**Input material**
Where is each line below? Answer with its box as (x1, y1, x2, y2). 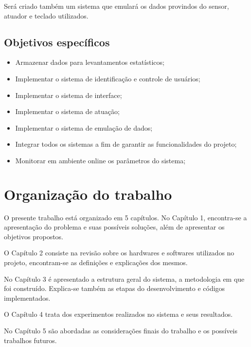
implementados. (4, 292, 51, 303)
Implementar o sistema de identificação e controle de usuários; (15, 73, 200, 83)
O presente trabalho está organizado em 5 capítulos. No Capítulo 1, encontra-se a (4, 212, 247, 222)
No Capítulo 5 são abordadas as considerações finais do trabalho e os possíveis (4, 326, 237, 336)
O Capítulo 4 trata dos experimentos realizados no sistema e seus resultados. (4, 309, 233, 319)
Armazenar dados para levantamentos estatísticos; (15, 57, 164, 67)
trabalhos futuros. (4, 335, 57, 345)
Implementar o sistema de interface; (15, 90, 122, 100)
...
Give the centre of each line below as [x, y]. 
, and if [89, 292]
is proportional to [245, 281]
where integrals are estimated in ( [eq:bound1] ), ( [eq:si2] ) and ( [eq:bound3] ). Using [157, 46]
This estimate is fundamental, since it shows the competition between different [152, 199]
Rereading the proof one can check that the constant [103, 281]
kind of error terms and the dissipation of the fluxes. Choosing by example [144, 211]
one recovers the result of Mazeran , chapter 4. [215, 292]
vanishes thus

**Activity**
Would you output, from the records above, exactly the run of lines that starts at the line containing "trabalhos futuros. (4, 335, 57, 345)" and ends at the line containing "Implementar o sistema de interface;", and only that run?

**Expected answer**
trabalhos futuros. (4, 335, 57, 345)
Implementar o sistema de interface; (15, 90, 122, 100)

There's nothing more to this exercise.